The past nine months have been a nightmare for independent live music venues, and the one that looms the largest in Philadelphia’s jazz community, Chris’ Jazz Café, hasn’t been spared.But early on Tuesday, December 22nd, industry pros like Mark DeNinno, Chris’ head chef and owner for the last 21 years, woke up to news of a potential lifeline. The long-awaited federal stimulus bill has passed through both houses of the Congress and is now awaiting President Trump’s signature.
Of the $900 billion of comprehensive aid approved, $15 billion will be allocated to independent entertainment venues like Chris’ and its peers as part of the Save Our Stages Act. That act allows venues like Chris’ to apply for grants through the Small Business Administration, which will then disburse funds of up to 45% of a venue’s revenue from 2019.
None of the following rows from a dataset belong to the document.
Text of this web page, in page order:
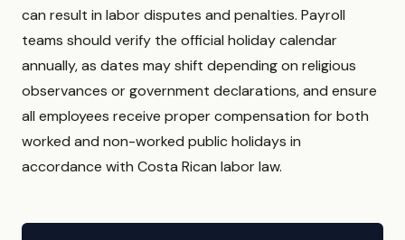
can result in labor disputes and penalties. Payroll
teams should verify the official holiday calendar
annually, as dates may shift depending on religious
observances or government declarations, and ensure
all employees receive proper compensation for both
worked and non-worked public holidays in
accordance with Costa Rican labor law.
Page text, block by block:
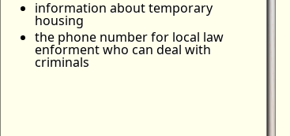
information about temporary
housing
the phone number for local law
enforment who can deal with
criminals

So, finally, there’s reason for optimism.
“This…money is what’s going to keep our industry open,” DeNinno told NBC10 Philadelphia Tuesday evening. “Without it, we would not be making it, and I know a lot of venues would not be able to make it.” Still, industry-wide, this optimism is of the cautious kind, primarily because time is of the essence.
“There are a lot of [independent local music venues] out there right now; they’re not going to make it two more months,” DeNinno told me minutes after speaking to NBC10. “If you haven’t had the ability to work with your landlord—and let’s face it that’s the biggest problem for all of us right now, our rent—you don’t have much time left for this money to come in. And so, we don’t want to see another 20% of the venues disappear in the next two months because this money took so long to get to us.”
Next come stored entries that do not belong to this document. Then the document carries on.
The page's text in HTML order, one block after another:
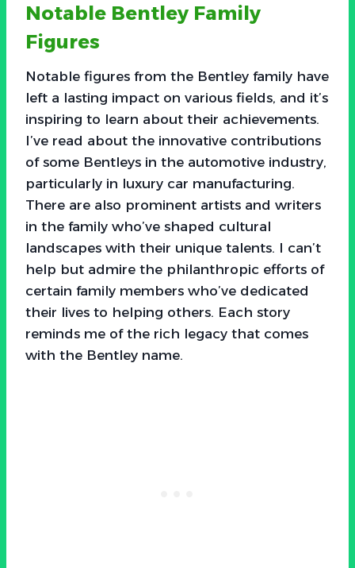
Notable Bentley Family
Figures
Notable figures from the Bentley family have
left a lasting impact on various fields, and it’s
inspiring to learn about their achievements.
I’ve read about the innovative contributions
of some Bentleys in the automotive industry,
particularly in luxury car manufacturing.
There are also prominent artists and writers
in the family who’ve shaped cultural
landscapes with their unique talents. I can’t
help but admire the philanthropic efforts of
certain family members who’ve dedicated
their lives to helping others. Each story
reminds me of the rich legacy that comes
with the Bentley name.

It goes without saying that competition for consumers’ entertainment dollars is fierce; notice how DeNinno talks about the industry in terms of “us.”
How to Pivot Artfully: Livestream in the Short Term, Livestream in the Long Term
On Monday afternoon, DeNinno joined other local music industry leaders on a Zoom panel organized by Philadelphia City Councilman David Oh to commiserate, swap war stories, and share how they’ve attempted to adapt and hold on.
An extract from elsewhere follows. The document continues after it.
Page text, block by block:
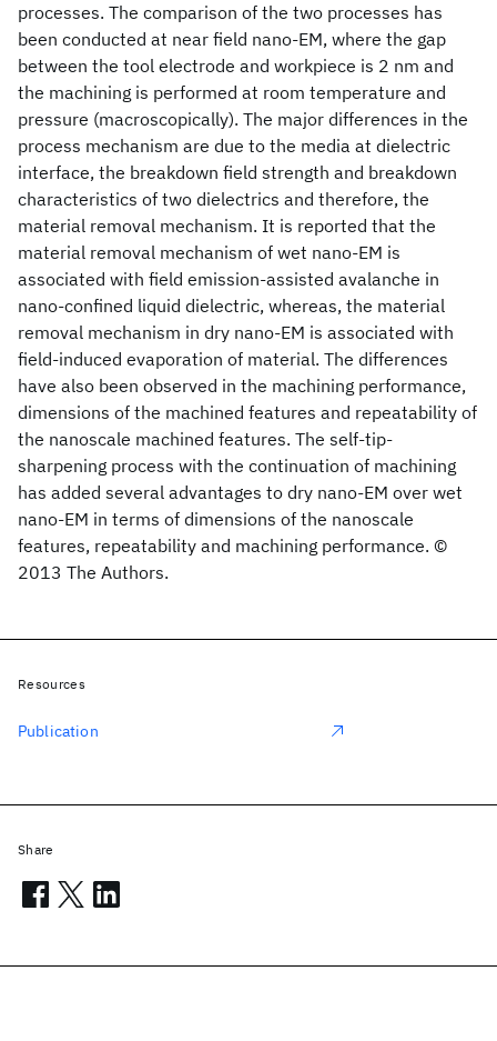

Among those on the panel with DeNinno was Sean Agnew. He was faced with the "Sophie’s choice" of having to permanently close his beloved local indie-rock stage and watering hole on South Broad Street, Boot and Saddle, earlier last month in order to save his larger venue, Spring Garden Street’s Union Transfer. At the time, Agnew, to the Inquirer, described the “double whammy” venue owners faced. It’s one DeNinno and others similarly situated have come to know too well.
“In addition to all the overhead costs [like building upkeep, utilities, insurance—and in Chris’ case the installation of state-of-the-art livestreaming technology] owners had to cover with next-to-zero revenue,” he told the Zoom panel, “there were also refunds to customers who’d purchased tickets to shows that were ultimately canceled.”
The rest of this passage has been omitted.